EXERCISE REQUIREMENTS -
Each line of the data that mentions the string "maximum" needs to be identified and copied.
___ SOURCE MATERIAL ___
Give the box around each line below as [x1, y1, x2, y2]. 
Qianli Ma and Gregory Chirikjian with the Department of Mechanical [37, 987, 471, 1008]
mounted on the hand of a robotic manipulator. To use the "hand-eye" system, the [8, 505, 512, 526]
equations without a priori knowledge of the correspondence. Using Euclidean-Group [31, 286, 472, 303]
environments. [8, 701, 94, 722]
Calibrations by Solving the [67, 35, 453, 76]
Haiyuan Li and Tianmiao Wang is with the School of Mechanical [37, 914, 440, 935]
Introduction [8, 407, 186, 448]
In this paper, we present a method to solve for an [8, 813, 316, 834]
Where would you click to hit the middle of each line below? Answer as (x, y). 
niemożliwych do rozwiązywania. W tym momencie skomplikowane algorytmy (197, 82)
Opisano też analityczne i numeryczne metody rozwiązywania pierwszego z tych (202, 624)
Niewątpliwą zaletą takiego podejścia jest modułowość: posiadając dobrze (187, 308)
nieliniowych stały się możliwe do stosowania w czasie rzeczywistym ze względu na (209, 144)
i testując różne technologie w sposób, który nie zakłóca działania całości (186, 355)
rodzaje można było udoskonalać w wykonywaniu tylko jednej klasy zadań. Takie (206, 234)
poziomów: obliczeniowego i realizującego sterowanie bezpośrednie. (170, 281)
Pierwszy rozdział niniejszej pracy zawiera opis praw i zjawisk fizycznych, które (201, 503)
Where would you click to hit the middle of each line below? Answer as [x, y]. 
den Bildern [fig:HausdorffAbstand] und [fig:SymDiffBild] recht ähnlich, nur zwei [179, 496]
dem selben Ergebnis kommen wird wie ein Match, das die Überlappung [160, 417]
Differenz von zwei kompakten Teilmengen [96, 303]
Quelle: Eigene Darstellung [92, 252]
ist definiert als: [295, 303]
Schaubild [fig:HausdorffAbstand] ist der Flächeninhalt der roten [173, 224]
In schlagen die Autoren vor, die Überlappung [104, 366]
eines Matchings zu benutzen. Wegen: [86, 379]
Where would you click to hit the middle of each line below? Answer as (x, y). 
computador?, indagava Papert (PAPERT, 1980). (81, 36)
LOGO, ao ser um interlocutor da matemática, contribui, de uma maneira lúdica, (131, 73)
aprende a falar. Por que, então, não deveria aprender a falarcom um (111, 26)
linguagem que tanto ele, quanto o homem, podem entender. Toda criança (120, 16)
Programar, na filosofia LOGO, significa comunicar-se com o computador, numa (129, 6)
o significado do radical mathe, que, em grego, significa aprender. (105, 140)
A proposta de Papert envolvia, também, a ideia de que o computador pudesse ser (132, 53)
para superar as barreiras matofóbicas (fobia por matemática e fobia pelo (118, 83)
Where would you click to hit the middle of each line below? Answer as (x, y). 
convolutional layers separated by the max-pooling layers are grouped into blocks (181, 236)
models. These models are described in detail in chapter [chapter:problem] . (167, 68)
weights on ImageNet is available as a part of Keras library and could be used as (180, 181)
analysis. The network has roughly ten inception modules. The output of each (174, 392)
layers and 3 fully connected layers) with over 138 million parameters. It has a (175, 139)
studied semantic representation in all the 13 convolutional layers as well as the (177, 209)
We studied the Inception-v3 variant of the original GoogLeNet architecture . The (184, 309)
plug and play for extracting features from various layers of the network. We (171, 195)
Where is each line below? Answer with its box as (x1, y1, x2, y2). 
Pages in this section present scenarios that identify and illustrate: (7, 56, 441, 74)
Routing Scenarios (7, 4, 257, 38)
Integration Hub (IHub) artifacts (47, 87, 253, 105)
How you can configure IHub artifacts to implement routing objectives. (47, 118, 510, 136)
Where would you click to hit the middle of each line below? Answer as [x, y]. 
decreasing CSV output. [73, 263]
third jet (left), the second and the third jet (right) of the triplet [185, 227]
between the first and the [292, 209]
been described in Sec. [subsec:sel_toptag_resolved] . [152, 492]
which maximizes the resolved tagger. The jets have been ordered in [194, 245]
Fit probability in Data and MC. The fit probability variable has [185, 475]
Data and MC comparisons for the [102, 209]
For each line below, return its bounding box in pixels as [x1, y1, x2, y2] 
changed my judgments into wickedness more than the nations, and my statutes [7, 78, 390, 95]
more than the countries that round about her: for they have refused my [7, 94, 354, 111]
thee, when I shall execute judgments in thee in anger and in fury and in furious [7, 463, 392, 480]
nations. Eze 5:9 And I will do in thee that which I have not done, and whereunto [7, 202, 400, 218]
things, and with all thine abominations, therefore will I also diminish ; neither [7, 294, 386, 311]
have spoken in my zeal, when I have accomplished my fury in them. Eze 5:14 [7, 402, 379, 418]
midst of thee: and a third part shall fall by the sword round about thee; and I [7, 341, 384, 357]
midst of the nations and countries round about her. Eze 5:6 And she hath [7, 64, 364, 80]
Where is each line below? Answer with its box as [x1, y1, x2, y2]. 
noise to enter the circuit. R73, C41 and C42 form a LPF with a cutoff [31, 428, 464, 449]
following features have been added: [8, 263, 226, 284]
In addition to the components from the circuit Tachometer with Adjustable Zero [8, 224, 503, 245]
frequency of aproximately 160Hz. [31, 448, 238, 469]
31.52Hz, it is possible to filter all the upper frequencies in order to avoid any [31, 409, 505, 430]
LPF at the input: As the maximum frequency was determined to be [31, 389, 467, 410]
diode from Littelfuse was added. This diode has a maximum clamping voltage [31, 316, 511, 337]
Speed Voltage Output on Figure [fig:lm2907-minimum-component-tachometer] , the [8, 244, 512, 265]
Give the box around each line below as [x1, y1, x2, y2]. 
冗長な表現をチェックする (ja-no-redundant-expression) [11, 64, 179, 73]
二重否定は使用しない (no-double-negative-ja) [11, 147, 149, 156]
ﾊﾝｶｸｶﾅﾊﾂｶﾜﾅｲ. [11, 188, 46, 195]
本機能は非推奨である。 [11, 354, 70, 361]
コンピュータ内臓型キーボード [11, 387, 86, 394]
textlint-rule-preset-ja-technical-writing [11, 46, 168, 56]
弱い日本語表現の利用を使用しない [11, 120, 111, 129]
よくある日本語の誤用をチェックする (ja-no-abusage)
___
TASK ANSWER -
LPF at the input: As the maximum frequency was determined to be [31, 389, 467, 410]
diode from Littelfuse was added. This diode has a maximum clamping voltage [31, 316, 511, 337]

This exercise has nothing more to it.